IMF Executive Board Concludes 2017 Article IV Consultation with Norway

July 5, 2017

The Executive Board of the International Monetary Fund (IMF) concluded the Article IV

Consultation [1] with Norway on June 30, 2017 and considered and endorsed the staff appraisal without a meeting on a lapse-of-time basis [2] .

Following two years of economic downturn, the Norwegian economy is slowly recovering from the oil shock as domestic demand grew stronger aided by accommodative macroeconomic policies. Unemployment has been trending down since last summer’s peak. Inflation declined recently due to the pass-through of krone appreciation, but expectations remain well-anchored. In addition, banks remain profitable and well capitalized. However, household debt built up further, and house prices continue to rise albeit at a slower pace in recent months.
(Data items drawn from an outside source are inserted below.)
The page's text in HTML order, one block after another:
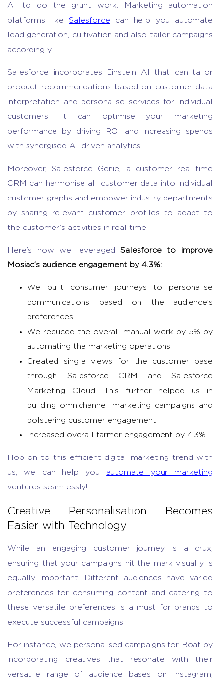
AI to do the grunt work. Marketing automation
platforms like Salesforce can help you automate
lead generation, cultivation and also tailor campaigns
accordingly.
Salesforce incorporates Einstein AI that can tailor
product recommendations based on customer data
interpretation and personalise services for individual
customers. It can optimise your marketing
performance by driving ROI and increasing spends
with synergised AI-driven analytics.
Moreover, Salesforce Genie, a customer real-time
CRM can harmonise all customer data into individual
customer graphs and empower industry departments
by sharing relevant customer profiles to adapt to
the customer’s activities in real time.
Here’s how we leveragedSalesforce to improve
Mosiac’s audience engagement by 4.3%:
We built consumer journeys to personalise
communications based on the audience’s
preferences.
We reduced the overall manual work by 5% by
automating the marketing operations.
Created single views for the customer base
through Salesforce CRM and Salesforce
Marketing Cloud. This further helped us in
building omnichannel marketing campaigns and
bolstering customer engagement.
Increased overall farmer engagement by 4.3%
Hop on to this efficient digital marketing trend with
us, we can help you automate your marketing
ventures seamlessly!
Creative Personalisation Becomes
Easier with Technology
While an engaging customer journey is a crux,
ensuring that your campaigns hit the mark visually is
equally important. Different audiences have varied
preferences for consuming content and catering to
these versatile preferences is a must for brands to
execute successful campaigns.
For instance, we personalised campaigns for Boat by
incorporating creatives that resonate with their
versatile range of audience bases on Instagram,
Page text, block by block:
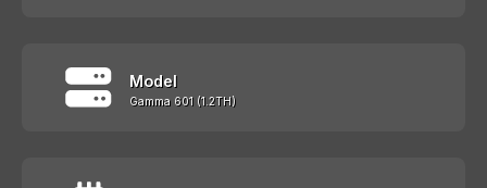
Model
Gamma 601 (1.2TH)
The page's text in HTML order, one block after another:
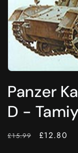
1
in
modal
Panzer
D -
RRP
£15.99 Price
£12.80
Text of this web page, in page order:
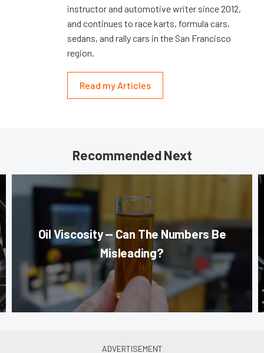
instructor and automotive writer since 2012,
and continues to race karts, formula cars,
sedans, and rally cars in the San Francisco
region.
Read my Articles
Recommended Next
Oil Viscosity — Can The Numbers Be
Misleading?
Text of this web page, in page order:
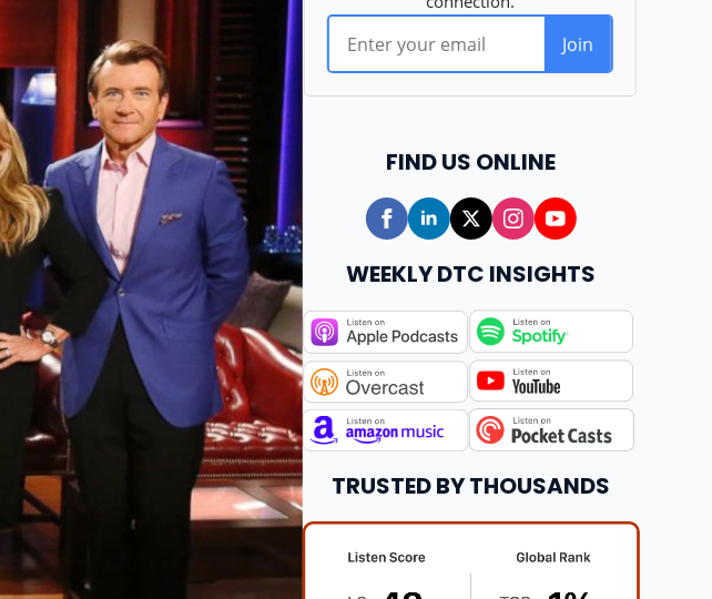
FIND US ONLINE
WEEKLY DTC INSIGHTS
TRUSTED BY THOUSANDS
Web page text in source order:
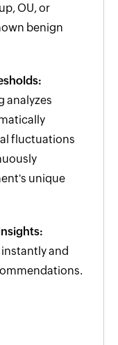
OU, or
benign
analyzes
fluctuations
unique
and
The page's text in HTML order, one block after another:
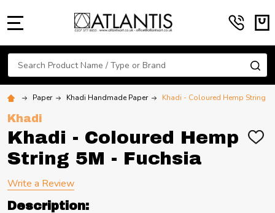
Search
Paper Khadi Handmade Paper Khadi - Coloured Hemp String
Khadi
Khadi - Coloured Hemp
String 5M - Fuchsia
ADD
Write a Review
Description:
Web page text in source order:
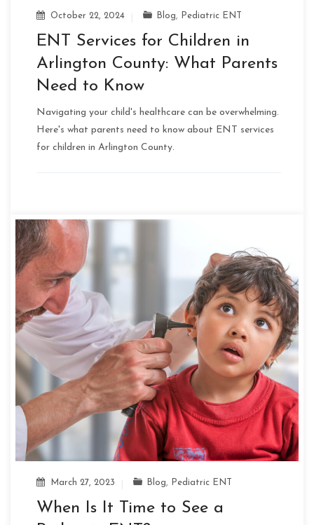
October 22, 2024 Blog, Pediatric ENT
ENT Services for Children in
Arlington County: What Parents
Need to Know
Navigating your child's healthcare can be overwhelming.
Here's what parents need to know about ENT services
for children in Arlington County.
March 27, 2023 Blog, Pediatric ENT
When Is It Time to See a
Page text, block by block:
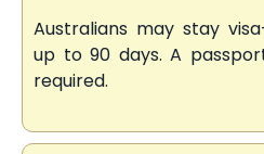
Australians may stay
up to 90 days. A
required.
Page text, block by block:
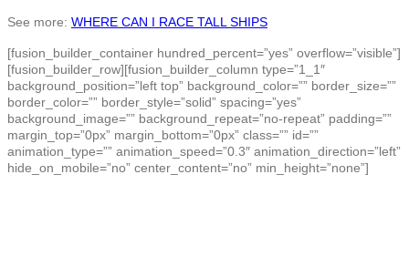
See more: WHERE CAN I RACE TALL SHIPS
[fusion_builder_container hundred_percent=”yes” overflow=”visible”]
[fusion_builder_row][fusion_builder_column type=”1_1″
background_position=”left top” background_color=”” border_size=””
border_color=”” border_style=”solid” spacing=”yes”
background_image=”” background_repeat=”no-repeat” padding=””
margin_top=”0px” margin_bottom=”0px” class=”” id=””
animation_type=”” animation_speed=”0.3″ animation_direction=”left”
hide_on_mobile=”no” center_content=”no” min_height=”none”]
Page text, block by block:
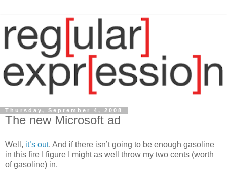
Thursday, September 4, 2008
The new Microsoft ad
Well, it’s out. And if there isn’t going to be enough gasoline
in this fire I figure I might as well throw my two cents (worth
of gasoline) in.
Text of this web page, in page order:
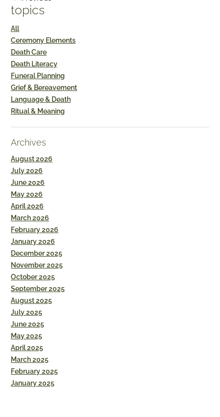
topics
All
Ceremony Elements
Death Care
Death Literacy
Funeral Planning
Grief & Bereavement
Language & Death
Ritual & Meaning
Archives
August 2026
July 2026
June 2026
May 2026
April 2026
March 2026
February 2026
January 2026
December 2025
November 2025
October 2025
September 2025
August 2025
July 2025
June 2025
May 2025
April 2025
March 2025
February 2025
January 2025
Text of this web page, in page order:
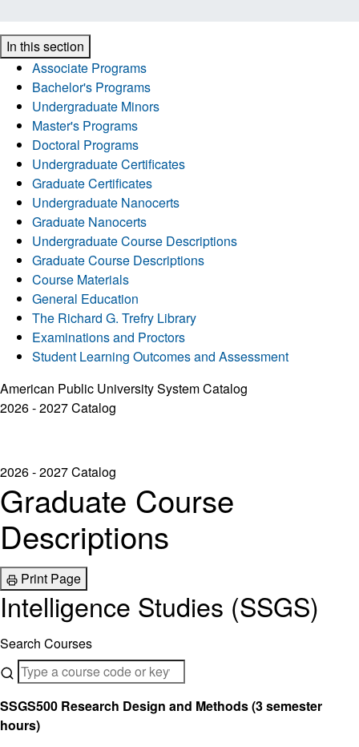
In this section
Associate Programs
Bachelor's Programs
Undergraduate Minors
Master's Programs
Doctoral Programs
Undergraduate Certificates
Graduate Certificates
Undergraduate Nanocerts
Graduate Nanocerts
Undergraduate Course Descriptions
Graduate Course Descriptions
Course Materials
General Education
The Richard G. Trefry Library
Examinations and Proctors
Student Learning Outcomes and Assessment
American Public University System Catalog
2026 - 2027 Catalog
2026 - 2027 Catalog
Graduate Course
Descriptions
Print Page
Intelligence Studies (SSGS)
Search Courses
SSGS500 Research Design and Methods (3 semester
hours)

Mainland growth is projected to increase from just below 1 percent in 2016 to 1¾ and 2¼ percent in 2017 and 2018 respectively, supported by the recovery of exports and stronger private demand. Oil investment will continue to decline this year, but to a lesser extent before rising moderately in 2018. As demand grows stronger and capacity constraints relax further, unemployment rate is expected to gradually decline to just below 4 percent by 2018. Inflation is projected to edge down further in pace with the unwinding of krone depreciation, before converging to the target over the medium term as trading-partner inflation rises.

The baseline outlook is subject to external risks of weaker than expected global growth, which could delay the recovery of non-oil exports; re-emergence of European bank stress and policy uncertainties in Europe, which could increase financial market volatilities and lead to liquidity strains in banks with high dependence on wholesale funding; and lower energy prices, which could weigh on the recovery. On the domestic side, the risks of ineffective integration of immigrants and refugees to productive employment could hinder the progress of economic transition. A substantial correction of house prices could dampen consumption and corporate earnings, creating negative spillovers on banks’ balance sheets.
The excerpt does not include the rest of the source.